Russian President Vladimir Putin met via video-link with business leaders from leading Italian companies on Wednesday, in spite of the tensions between Moscow and the West over Ukraine and NATO.

The meeting lasting over two hours was a severe embarrassment to the government in Rome, coming at a moment where Western powers have been threatening sanctions against Russia in the event of an attack on Ukraine.

The Russian president said Moscow saw Italy as one of its leading economic partners, in third place among EU countries in terms of trade volume.

Among the firms invited were the energy giants Eni and Enel, the tyre-maker Pirelli, and also the banks UniCredit and Intesa Sanpaolo and the insurance company Generali.

Mario Draghi's government reportedly called on Eni and Enel, firms in which the Italian state has a stake, to pull out of the meeting. No government official was there.

Eni decided not to take part, a company spokesperson told AFP. But in Enel's case the appeal fell on deaf ears. Generali and Pirelli, which coorganised the event, were also present.

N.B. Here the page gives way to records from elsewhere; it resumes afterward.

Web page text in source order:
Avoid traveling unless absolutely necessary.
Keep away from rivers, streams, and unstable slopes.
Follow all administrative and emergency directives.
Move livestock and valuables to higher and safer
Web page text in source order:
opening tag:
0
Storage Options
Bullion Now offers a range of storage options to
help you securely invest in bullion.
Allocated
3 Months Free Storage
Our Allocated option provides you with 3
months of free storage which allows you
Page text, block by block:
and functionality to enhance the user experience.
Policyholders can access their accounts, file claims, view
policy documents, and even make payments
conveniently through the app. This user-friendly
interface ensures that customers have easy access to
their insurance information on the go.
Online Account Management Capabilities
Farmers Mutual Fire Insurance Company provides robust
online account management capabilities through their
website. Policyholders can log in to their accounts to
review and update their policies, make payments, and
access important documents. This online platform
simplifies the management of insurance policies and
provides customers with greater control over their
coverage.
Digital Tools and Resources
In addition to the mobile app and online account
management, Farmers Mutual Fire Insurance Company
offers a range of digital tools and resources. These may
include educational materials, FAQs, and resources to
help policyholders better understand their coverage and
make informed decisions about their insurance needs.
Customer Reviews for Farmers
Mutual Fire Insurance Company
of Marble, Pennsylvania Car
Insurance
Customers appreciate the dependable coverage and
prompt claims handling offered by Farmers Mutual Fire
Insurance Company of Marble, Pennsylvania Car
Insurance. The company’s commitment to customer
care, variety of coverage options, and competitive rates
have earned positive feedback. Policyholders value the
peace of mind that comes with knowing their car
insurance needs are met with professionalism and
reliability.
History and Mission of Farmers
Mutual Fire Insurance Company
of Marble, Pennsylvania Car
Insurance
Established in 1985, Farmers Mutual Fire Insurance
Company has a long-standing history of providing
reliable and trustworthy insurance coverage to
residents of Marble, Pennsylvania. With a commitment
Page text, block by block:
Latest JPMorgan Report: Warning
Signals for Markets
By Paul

The business chiefs, who were in Rome and Milan were reportedly obliged to leave their mobiles outside while the videolink meeting took place.

Putin told his audience that Russia was "a trusted supplier of energy resources to Italian consumers". Gas prices have soared this winter and Russia is suspected of taking advantage of market tension to reduce deliveries and raise prices.

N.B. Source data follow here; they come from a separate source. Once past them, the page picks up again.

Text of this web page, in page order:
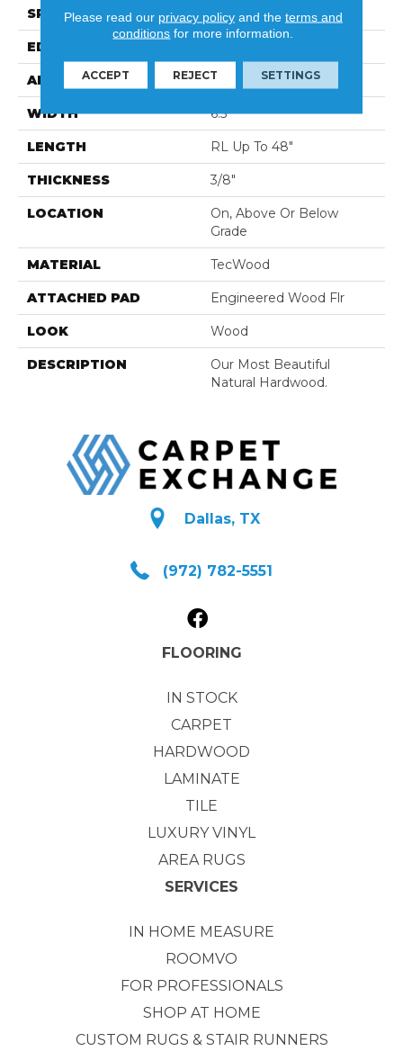
SPECIES Hickory
EDGE
APPLICATION Residential
WIDTH 6.5"
LENGTH RL Up To 48"
THICKNESS 3/8"
LOCATION
On, Above Or Below
Grade
MATERIAL TecWood
ATTACHED PAD Engineered Wood Flr
LOOK Wood
DESCRIPTION
Our Most Beautiful
Natural Hardwood.
Dallas, TX
(972) 782-5551
FLOORING
IN STOCK
CARPET
HARDWOOD
LAMINATE
TILE
LUXURY VINYL
AREA RUGS
SERVICES
IN HOME MEASURE
ROOMVO
FOR PROFESSIONALS
SHOP AT HOME
CUSTOM RUGS & STAIR RUNNERS
Please read our privacy policyand the terms and
conditions for more information.
ACCEPT REJECT SETTINGS
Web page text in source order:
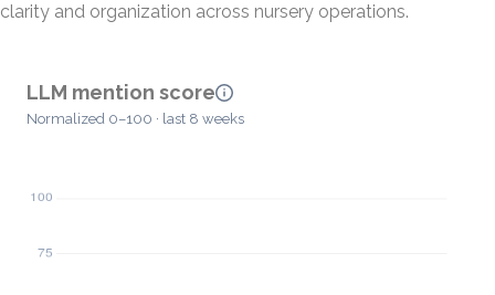
clarity and organization across nursery operations.
LLM mention score
Normalized 0–100 · last 8 weeks
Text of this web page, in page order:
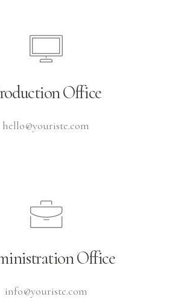
Office
hello@youriste.com
Office
info@youriste.com
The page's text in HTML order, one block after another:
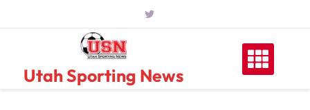
Utah Sporting News
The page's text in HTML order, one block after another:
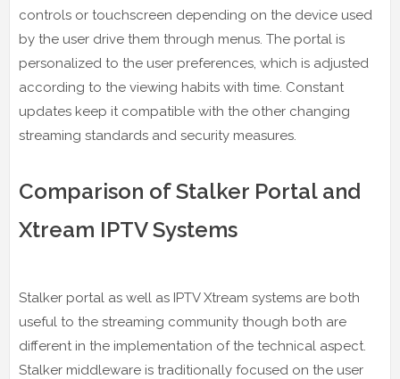
controls or touchscreen depending on the device used
by the user drive them through menus. The portal is
personalized to the user preferences, which is adjusted
according to the viewing habits with time. Constant
updates keep it compatible with the other changing
streaming standards and security measures.
Comparison of Stalker Portal and
Xtream IPTV Systems
Stalker portal as well as IPTV Xtream systems are both
useful to the streaming community though both are
different in the implementation of the technical aspect.
Stalker middleware is traditionally focused on the user
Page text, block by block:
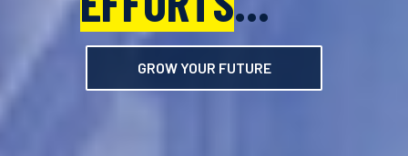
GROW YOUR FUTURE
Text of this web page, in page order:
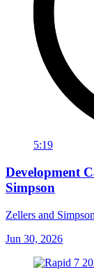
5:19
Development
Simpson
Zellers and
Jun 30, 2026
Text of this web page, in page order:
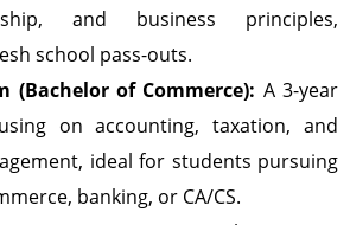
and business principles,
school pass-outs.
(Bachelor of Commerce): A 3-year
on accounting, taxation, and
ideal for students pursuing
banking, or CA/CS.
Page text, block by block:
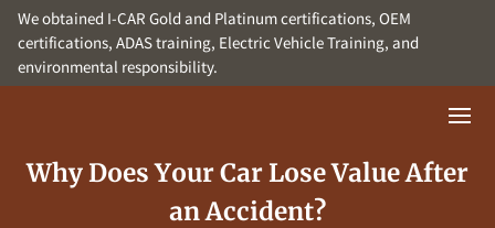
We obtained I-CAR Gold and Platinum certifications, OEM
certifications, ADAS training, Electric Vehicle Training, and
environmental responsibility.
Why Does Your Car Lose Value After
an Accident?

The president of the Italian-Russian Chamber of Commerce, Vincenzo Trani, noted there had been "some difficulties and challenging outside factors in recent years between Russia and Italy".

But he said the two nations "were always able to overcome them through dialogue".

The European Union, of which Italy is a member, imposed a raft of sanctions on Russia in 2014, as a response to the annexation of Ukraine's Crimean Peninsula.

The Italian economy has a chronic trade deficit with Russia. In 2019, before the pandemic struck, Russian imports into Italy were worth €14.3 billion, almost double the value of Italian exports to Russia which totalled €7.9 billion, according to Italian government figures.